Now that I am out of the hammock I decide that we should do something productive. It is 3 pm after all. Kuba tries to beg me for an afternoon nap. His eyes are closing and he is stretched on the bed with a book in hand, the one he is trying to read since Arequipa, Peru. I bribe him with the promise of an ice cream and he begrudgingly gets up and joins.

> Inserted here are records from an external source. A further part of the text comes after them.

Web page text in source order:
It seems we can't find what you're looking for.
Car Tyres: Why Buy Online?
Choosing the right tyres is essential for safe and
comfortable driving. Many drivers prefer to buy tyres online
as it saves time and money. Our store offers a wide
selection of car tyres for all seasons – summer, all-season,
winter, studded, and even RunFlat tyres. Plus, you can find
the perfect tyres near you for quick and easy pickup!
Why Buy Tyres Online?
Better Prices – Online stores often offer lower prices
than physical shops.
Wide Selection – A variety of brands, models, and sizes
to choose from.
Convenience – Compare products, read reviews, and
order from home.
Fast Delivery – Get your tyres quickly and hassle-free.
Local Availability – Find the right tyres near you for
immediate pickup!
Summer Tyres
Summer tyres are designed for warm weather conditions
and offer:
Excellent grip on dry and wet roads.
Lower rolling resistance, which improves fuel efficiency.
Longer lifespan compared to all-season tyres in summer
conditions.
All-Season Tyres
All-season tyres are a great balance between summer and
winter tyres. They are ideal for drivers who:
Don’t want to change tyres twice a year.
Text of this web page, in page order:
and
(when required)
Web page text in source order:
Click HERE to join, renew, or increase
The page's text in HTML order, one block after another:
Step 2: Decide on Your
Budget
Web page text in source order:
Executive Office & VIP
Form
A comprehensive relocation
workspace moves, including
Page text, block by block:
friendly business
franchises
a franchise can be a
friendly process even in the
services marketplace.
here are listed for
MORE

We get the ice cream from the corner shop. There are so many flavors that it takes us a while to choose. Then we walk unhurried up the street from the square. The road goes up and up till the beautiful village fabric peels off to reveal a gap and then a mountain in the distance. We come to the edge and look down in disbelief. There is a valley below, green and lush. The land is neither agricultural, neither a Forrest, but something in between. B and I exclaim at the same time: ‘It looks like Africa!’ I love these moments when the invisible threads of our journey connect our thoughts in a sudden joined exclamation. We can see little white houses with red roofs dotting the landscape here and there and a steel river snaking through the green expanse. It is so beautiful that we have to sit down. Tomorrow we will descend down the valley on the old cobble stoned path to the next village, Guane. But today we just admire the view.

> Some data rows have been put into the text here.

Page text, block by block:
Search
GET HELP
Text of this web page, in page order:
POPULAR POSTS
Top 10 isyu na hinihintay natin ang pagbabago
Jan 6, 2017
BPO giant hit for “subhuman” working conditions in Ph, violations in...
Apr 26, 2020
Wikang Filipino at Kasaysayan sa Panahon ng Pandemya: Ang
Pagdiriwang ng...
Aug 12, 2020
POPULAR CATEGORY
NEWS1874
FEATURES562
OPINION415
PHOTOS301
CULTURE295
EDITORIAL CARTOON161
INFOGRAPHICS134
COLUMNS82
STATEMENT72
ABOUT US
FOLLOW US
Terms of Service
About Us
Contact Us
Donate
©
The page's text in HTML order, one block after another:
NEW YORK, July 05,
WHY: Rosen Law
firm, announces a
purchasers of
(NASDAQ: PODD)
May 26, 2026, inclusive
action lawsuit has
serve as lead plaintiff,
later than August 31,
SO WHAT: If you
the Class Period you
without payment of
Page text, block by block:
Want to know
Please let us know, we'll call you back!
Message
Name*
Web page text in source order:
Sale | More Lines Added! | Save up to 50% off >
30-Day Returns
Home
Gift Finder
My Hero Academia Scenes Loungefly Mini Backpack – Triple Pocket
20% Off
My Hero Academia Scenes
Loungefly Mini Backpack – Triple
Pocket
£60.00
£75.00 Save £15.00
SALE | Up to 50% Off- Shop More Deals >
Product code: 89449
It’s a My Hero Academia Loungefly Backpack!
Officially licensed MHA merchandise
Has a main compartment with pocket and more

When we have our fill we turn back and dive down towards the village square. It starts drizzling. We hide under a deep eave. I spot a beautiful tall girl holding a baby on the corner across from us. She is dressed in an outfit that stands out in this setting and demands full attention – a black and fluorescent green checkered skirt, revealing on the front and long at the back, short black boots with medium heals and a tight leather jacket. I get intrigued and sit down on the curb to watch her. The family sits too. She is not doing much, just holding the baby and pacing in place. I wonder what her story is. An older lady comes to the girl and they chat. The baby changes hands. Two motorcycle guys park across the street, stand in the doorway of the small shop and wait for the rain to stop. Both have big helmets on their heads and chain smoke. They openly study us.
We pull out the bracelets each of us is working on and start weaving while still keeping an eye on all the action around. A Korean couple walks by and greets us in their language. Surreal. Then a fit couple on bicycles circles around to look at what we are doing. Before we know it it is dusk and we can’t tell the colors of the threads apart so we stop and cross the street to buy some groceries for dinner. The girl with the baby is even prettier up close. Her skin is chocolate and her hair black and shiny. We look at each other with curiosity and then smile at the same time. In a moment we pass one another, each of us going our separate ways.

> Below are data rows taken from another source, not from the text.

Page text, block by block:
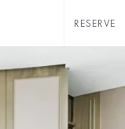
RESERVE
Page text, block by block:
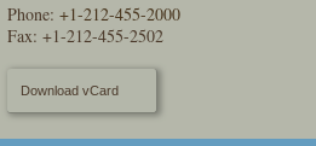
Phone: +1-212-455-2000
Fax: +1-212-455-2502
Download vCard
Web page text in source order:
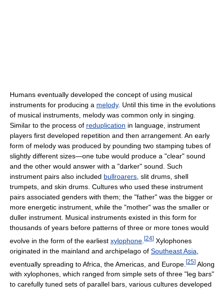
Humans eventually developed the concept of using musical
instruments for producing a melody. Until this time in the evolutions
of musical instruments, melody was common only in singing.
Similar to the process of reduplication in language, instrument
players first developed repetition and then arrangement. An early
form of melody was produced by pounding two stamping tubes of
slightly different sizes—one tube would produce a "clear" sound
and the other would answer with a "darker" sound. Such
instrument pairs also included bullroarers , slit drums, shell
trumpets, and skin drums. Cultures who used these instrument
pairs associated genders with them; the "father" was the bigger or
more energetic instrument, while the "mother" was the smaller or
duller instrument. Musical instruments existed in this form for
thousands of years before patterns of three or more tones would
evolve in the form of the earliest xylophone [24] Xylophones
originated in the mainland and archipelago of Southeast Asia
eventually spreading to Africa, the Americas, and Europe. [25] Along
with xylophones, which ranged from simple sets of three "leg bars"
to carefully tuned sets of parallel bars, various cultures developed
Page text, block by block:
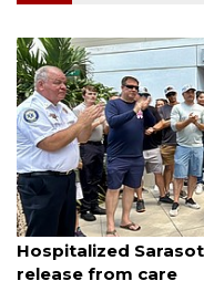
August 6, 2026
Hospitalized
release from care
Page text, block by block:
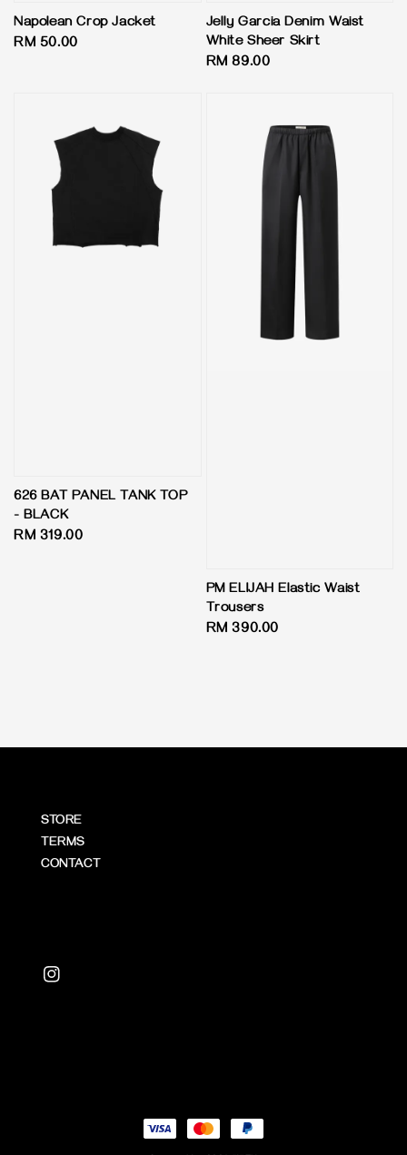
Napolean Crop Jacket
Regular
RM 50.00
Jelly Garcia Denim Waist
White Sheer Skirt
Regular
RM 89.00
626 BAT PANEL TANK TOP
- BLACK
Regular
RM 319.00
PM ELIJAH Elastic Waist
Trousers
Regular
RM 390.00
STORE
TERMS
CONTACT

B gets quiet so I know that he is up to something.
‘Travel is such a big part of us now, how are we going to go back?’ he says. This coming from a boy who was excited yesterday about having to go to a new school soon.
‘I thought you were happy to go back?’
‘I am having second thoughts‘ he answers and I know what he means.
Our family is forever going to be one foot on the ground and one in the clouds. I think I am fooling myself that the transition back to normal life would be easy.
I know that we will struggle to fit in a society of two weeks paid vacation time with the temptation to hit the road again always on the back of our minds.
But we still have time. So we push those thoughts away and walk the dreamy streets in silence.